Supplied material –
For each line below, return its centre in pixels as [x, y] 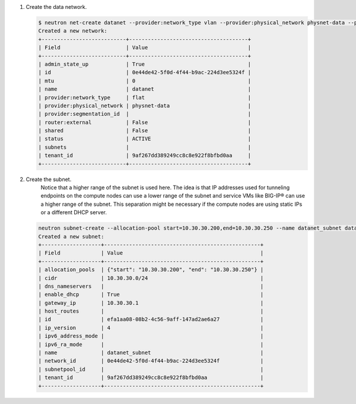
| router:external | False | [145, 122]
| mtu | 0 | [145, 81]
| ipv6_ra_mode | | [151, 344]
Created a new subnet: [71, 236]
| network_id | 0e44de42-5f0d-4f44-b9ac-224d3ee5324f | [151, 361]
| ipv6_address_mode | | [151, 336]
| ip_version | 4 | [151, 327]
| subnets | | [145, 147]
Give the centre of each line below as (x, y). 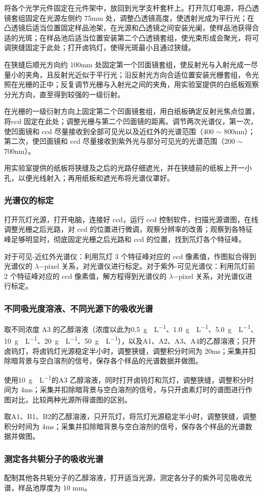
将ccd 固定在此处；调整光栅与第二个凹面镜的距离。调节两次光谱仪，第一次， (131, 121)
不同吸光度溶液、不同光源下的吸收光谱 (79, 308)
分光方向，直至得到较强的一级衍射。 (64, 94)
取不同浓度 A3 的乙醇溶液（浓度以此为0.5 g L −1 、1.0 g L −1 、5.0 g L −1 (127, 328)
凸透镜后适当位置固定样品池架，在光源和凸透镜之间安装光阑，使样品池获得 (128, 28)
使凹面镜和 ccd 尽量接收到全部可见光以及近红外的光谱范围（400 (109, 131)
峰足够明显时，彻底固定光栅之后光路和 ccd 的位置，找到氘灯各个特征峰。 (125, 239)
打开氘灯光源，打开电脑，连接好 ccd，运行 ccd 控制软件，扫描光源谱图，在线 (131, 219)
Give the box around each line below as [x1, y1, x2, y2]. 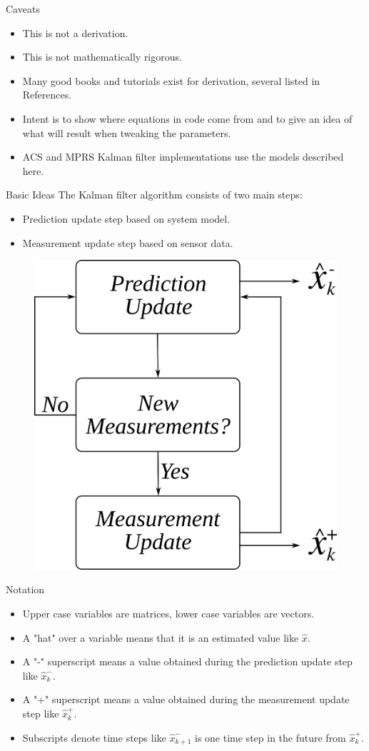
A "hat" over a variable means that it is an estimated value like [22, 630, 299, 645]
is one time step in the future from [195, 730, 346, 745]
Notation [6, 582, 45, 597]
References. [22, 87, 72, 102]
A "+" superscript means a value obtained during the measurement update [22, 692, 350, 707]
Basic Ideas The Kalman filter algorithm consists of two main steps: [6, 187, 303, 202]
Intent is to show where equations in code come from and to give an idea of [22, 111, 353, 126]
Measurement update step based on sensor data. [22, 235, 233, 250]
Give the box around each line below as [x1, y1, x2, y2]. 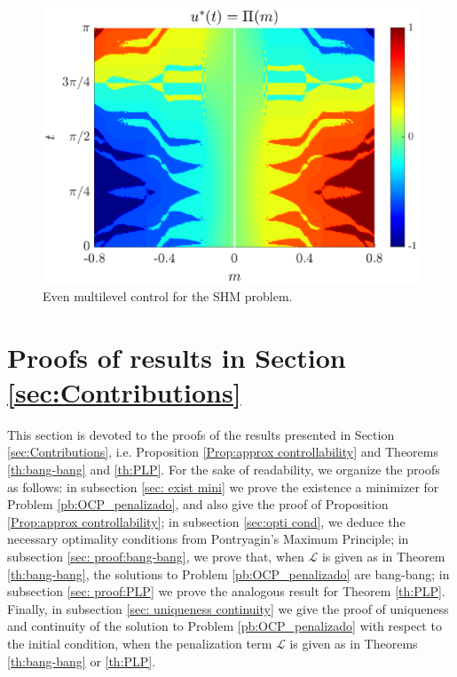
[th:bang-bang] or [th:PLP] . [7, 651, 156, 670]
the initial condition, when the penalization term [7, 634, 272, 652]
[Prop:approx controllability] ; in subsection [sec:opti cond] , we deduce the [7, 512, 406, 530]
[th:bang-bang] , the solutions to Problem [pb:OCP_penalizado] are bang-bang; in [7, 564, 450, 583]
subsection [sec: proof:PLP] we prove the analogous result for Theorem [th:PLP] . [7, 582, 445, 601]
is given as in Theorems [289, 634, 418, 652]
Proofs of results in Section [7, 338, 346, 375]
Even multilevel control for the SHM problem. [43, 286, 293, 305]
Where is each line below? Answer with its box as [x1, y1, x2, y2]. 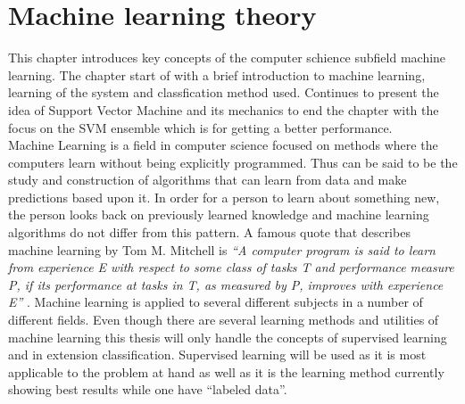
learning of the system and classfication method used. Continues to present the [8, 83, 439, 102]
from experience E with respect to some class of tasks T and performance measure [8, 258, 454, 276]
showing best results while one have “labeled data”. [8, 380, 287, 399]
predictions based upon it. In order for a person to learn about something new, [8, 187, 440, 206]
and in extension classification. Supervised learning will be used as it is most [8, 345, 427, 364]
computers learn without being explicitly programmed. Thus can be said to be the [8, 153, 458, 171]
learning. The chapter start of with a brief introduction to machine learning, [8, 65, 426, 84]
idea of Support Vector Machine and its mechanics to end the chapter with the [8, 100, 439, 119]
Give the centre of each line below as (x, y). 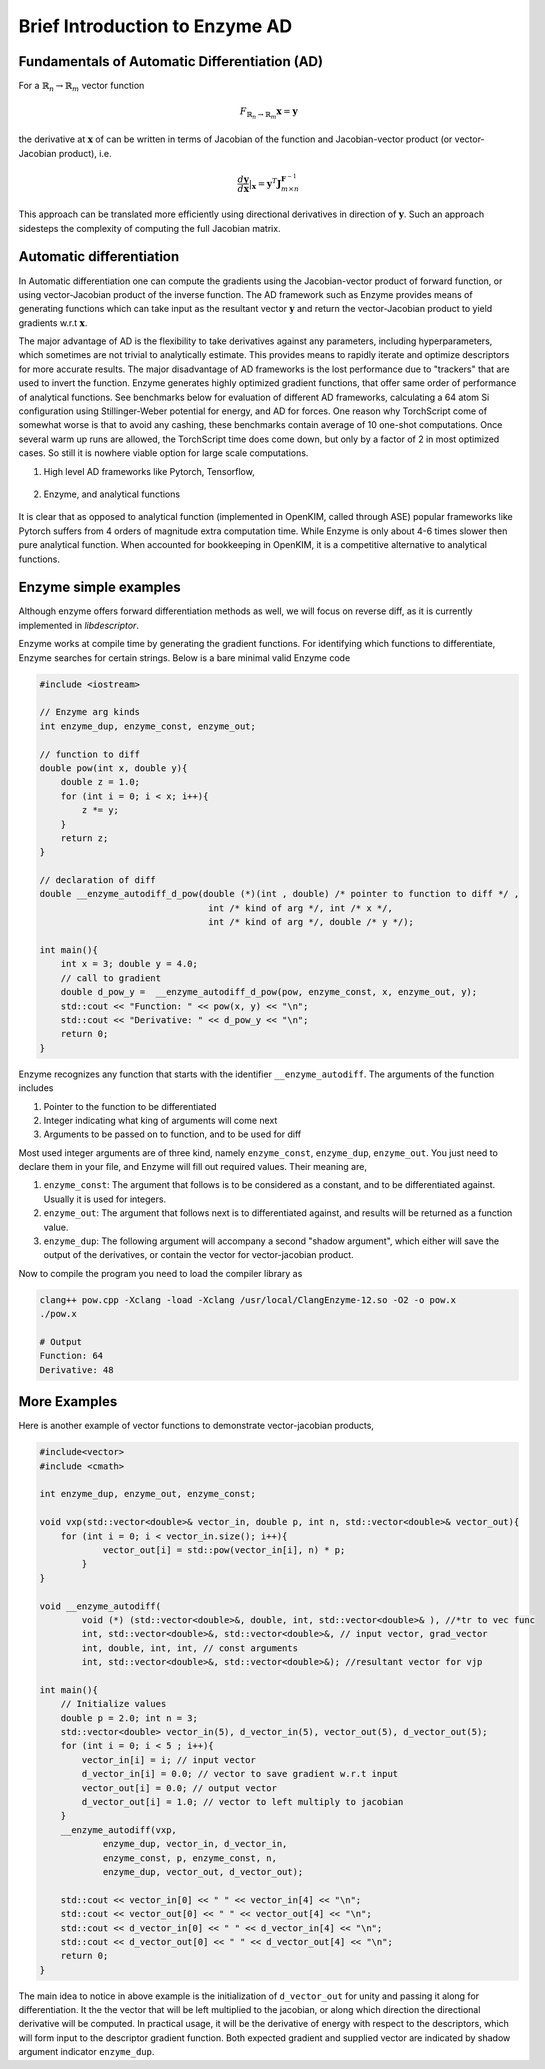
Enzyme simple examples (99, 587)
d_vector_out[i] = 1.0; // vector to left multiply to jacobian (242, 1801)
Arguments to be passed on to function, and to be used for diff (172, 1134)
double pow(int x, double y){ (113, 768)
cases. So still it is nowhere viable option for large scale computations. (163, 453)
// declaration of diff (98, 880)
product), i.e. (85, 153)
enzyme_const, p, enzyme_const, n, (189, 1858)
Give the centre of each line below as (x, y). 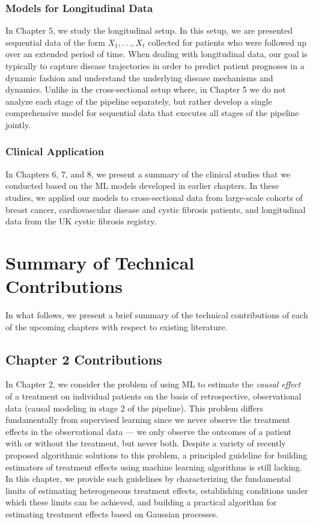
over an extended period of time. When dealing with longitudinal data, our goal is (156, 54)
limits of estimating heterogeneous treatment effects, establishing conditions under (157, 490)
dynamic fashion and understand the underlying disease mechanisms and (139, 77)
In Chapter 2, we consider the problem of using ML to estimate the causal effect (153, 384)
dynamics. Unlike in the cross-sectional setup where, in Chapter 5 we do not (146, 89)
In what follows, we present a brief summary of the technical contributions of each (157, 315)
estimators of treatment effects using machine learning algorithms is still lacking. (154, 467)
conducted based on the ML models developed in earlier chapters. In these (142, 186)
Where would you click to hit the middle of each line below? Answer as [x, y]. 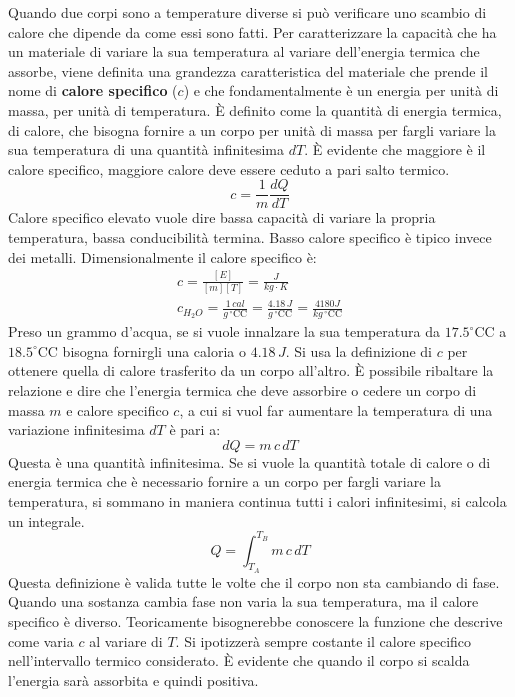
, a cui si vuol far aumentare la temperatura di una [336, 409]
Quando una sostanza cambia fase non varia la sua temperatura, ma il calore [243, 601]
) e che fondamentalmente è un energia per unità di [341, 90]
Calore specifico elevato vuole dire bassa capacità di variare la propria [222, 217]
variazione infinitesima [76, 429]
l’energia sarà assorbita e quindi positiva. [133, 679]
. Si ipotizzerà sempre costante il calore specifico [323, 640]
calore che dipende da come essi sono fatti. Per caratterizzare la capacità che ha [252, 31]
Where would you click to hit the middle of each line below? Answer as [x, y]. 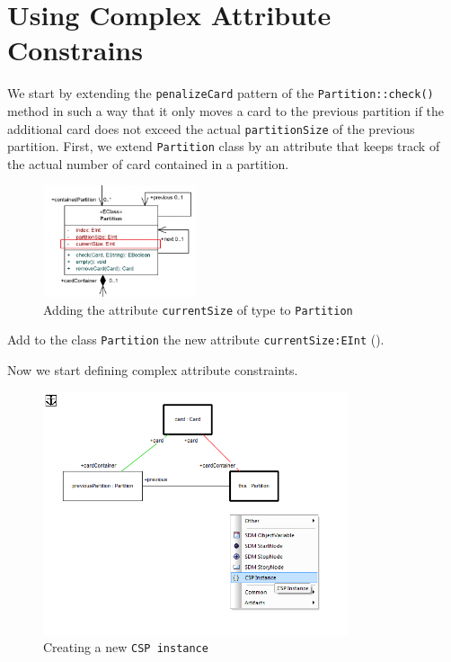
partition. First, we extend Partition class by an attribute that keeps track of [224, 146]
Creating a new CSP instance [126, 647]
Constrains [75, 50]
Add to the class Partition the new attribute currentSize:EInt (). [196, 340]
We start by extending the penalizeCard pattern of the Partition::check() [221, 93]
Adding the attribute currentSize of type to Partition [198, 309]
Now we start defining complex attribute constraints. [153, 370]
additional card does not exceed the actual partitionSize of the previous [211, 128]
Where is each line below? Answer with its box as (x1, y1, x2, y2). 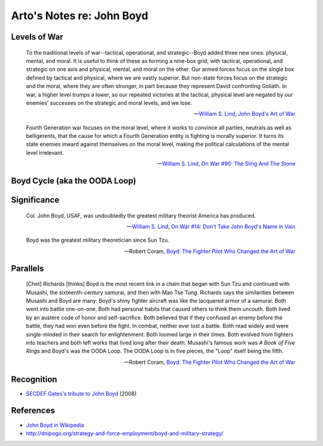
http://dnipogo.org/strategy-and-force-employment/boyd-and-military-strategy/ (26, 429, 224, 437)
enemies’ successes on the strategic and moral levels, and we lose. (26, 99, 193, 106)
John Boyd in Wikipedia (26, 421, 84, 429)
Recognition (11, 374, 57, 384)
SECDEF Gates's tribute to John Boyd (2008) (26, 390, 137, 397)
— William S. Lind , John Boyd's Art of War (193, 110, 295, 117)
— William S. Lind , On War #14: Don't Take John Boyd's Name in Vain (126, 223, 295, 230)
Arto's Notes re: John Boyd (11, 9, 149, 22)
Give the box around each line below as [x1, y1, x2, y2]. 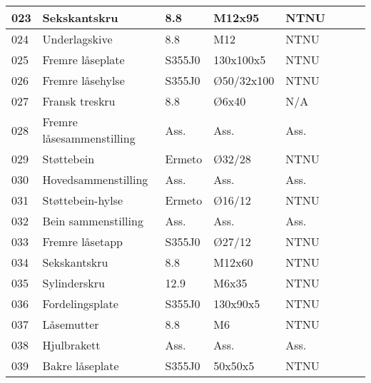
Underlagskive [42, 31, 113, 47]
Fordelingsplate [42, 295, 118, 312]
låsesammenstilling [42, 130, 136, 146]
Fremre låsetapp [42, 233, 123, 250]
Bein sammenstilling [42, 213, 143, 229]
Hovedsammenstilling [42, 171, 148, 188]
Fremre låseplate [42, 51, 125, 68]
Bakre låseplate [42, 357, 119, 374]
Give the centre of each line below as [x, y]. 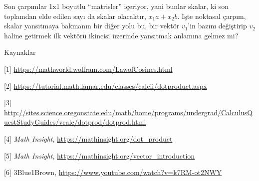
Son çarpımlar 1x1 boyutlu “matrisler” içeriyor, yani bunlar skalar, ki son [117, 6]
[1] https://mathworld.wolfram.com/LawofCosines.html [88, 69]
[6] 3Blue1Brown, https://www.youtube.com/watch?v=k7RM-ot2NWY [113, 172]
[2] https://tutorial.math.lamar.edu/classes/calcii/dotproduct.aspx [106, 86]
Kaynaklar [20, 52]
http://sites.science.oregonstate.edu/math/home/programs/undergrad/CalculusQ [129, 112]
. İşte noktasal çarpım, [212, 16]
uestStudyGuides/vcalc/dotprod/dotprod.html [75, 122]
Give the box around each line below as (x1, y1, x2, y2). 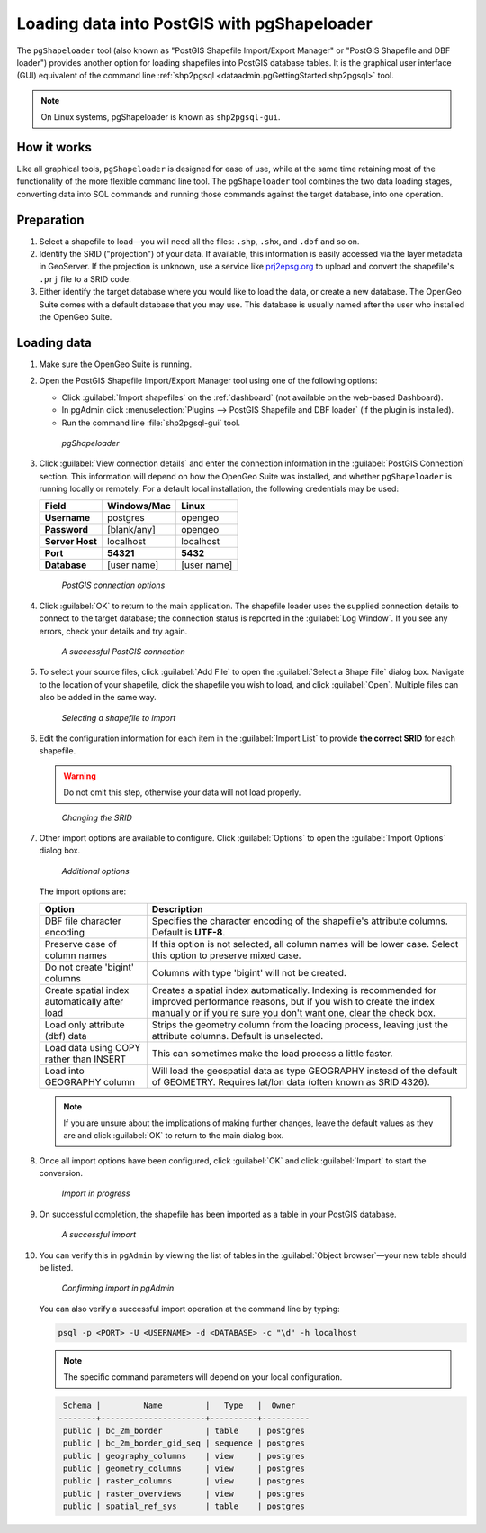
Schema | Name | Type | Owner (63, 1401, 296, 1410)
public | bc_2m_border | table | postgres (63, 1425, 305, 1436)
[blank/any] (106, 524, 157, 536)
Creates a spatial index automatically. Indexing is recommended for (151, 983, 436, 996)
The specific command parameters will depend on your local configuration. (63, 1372, 343, 1382)
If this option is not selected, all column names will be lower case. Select (151, 937, 459, 950)
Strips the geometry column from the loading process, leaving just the (151, 1018, 449, 1031)
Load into (44, 1064, 85, 1077)
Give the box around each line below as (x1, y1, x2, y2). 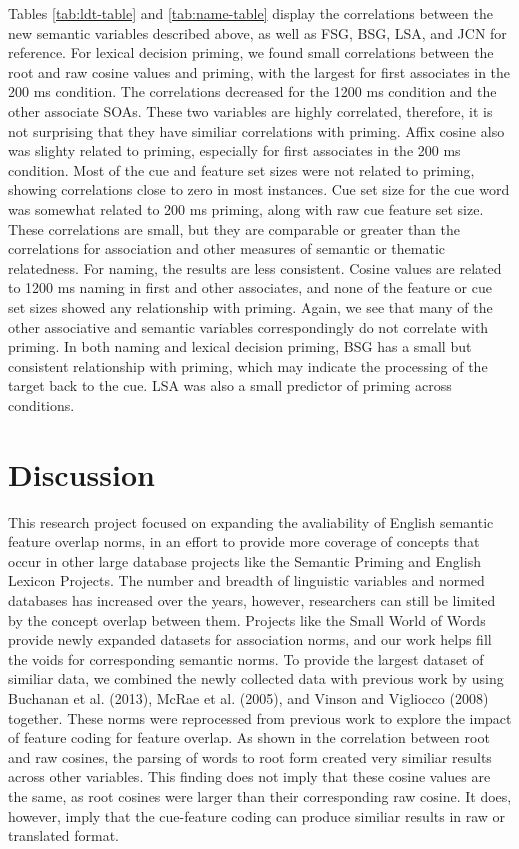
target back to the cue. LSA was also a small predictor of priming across (8, 375, 452, 396)
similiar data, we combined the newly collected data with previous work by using (8, 668, 504, 689)
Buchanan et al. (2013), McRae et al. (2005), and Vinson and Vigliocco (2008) (8, 687, 489, 708)
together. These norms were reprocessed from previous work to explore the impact (8, 707, 512, 728)
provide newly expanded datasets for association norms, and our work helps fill (8, 629, 492, 650)
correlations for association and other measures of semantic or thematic (8, 238, 445, 259)
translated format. (8, 825, 120, 846)
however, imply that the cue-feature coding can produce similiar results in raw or (8, 805, 506, 826)
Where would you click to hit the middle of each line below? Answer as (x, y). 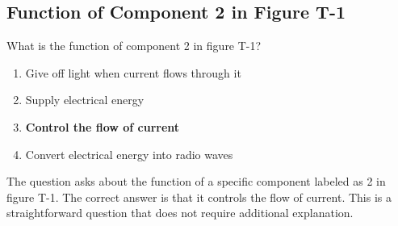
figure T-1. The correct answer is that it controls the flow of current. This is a (199, 197)
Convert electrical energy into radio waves (129, 154)
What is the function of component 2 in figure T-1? (134, 46)
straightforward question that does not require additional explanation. (180, 213)
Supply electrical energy (85, 100)
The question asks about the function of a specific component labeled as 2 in (196, 181)
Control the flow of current (103, 126)
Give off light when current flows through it (133, 72)
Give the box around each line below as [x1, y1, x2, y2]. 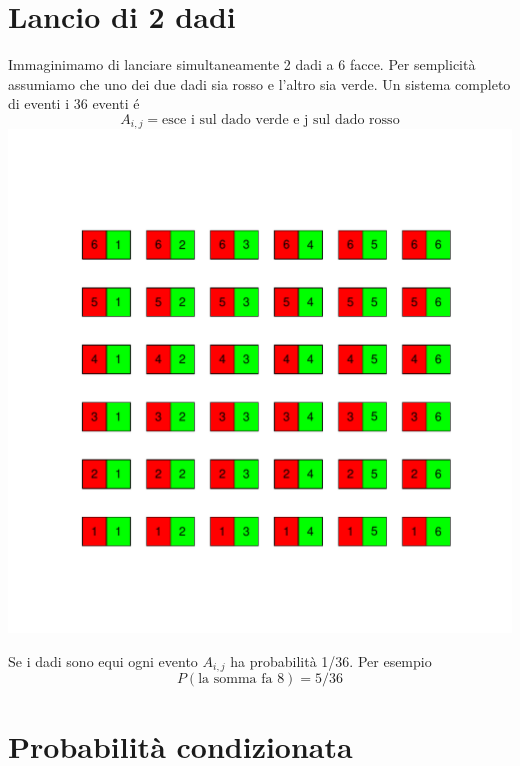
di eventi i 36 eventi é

What this task involves –
Copy exactly the lines of the entries above from the one containing "una [336, 409]" through the one containing "Constrains [75, 50]". Both end lines count; pictures do not.

Task solution –
, a cui si vuol far aumentare la temperatura di una [336, 409]
Quando una sostanza cambia fase non varia la sua temperatura, ma il calore [243, 601]
) e che fondamentalmente è un energia per unità di [341, 90]
Calore specifico elevato vuole dire bassa capacità di variare la propria [222, 217]
variazione infinitesima [76, 429]
l’energia sarà assorbita e quindi positiva. [133, 679]
. Si ipotizzerà sempre costante il calore specifico [323, 640]
calore che dipende da come essi sono fatti. Per caratterizzare la capacità che ha [252, 31]
Where would you click to hit the middle of each line below? Answer as [x, y]. 
partition. First, we extend Partition class by an attribute that keeps track of [224, 146]
Creating a new CSP instance [126, 647]
Constrains [75, 50]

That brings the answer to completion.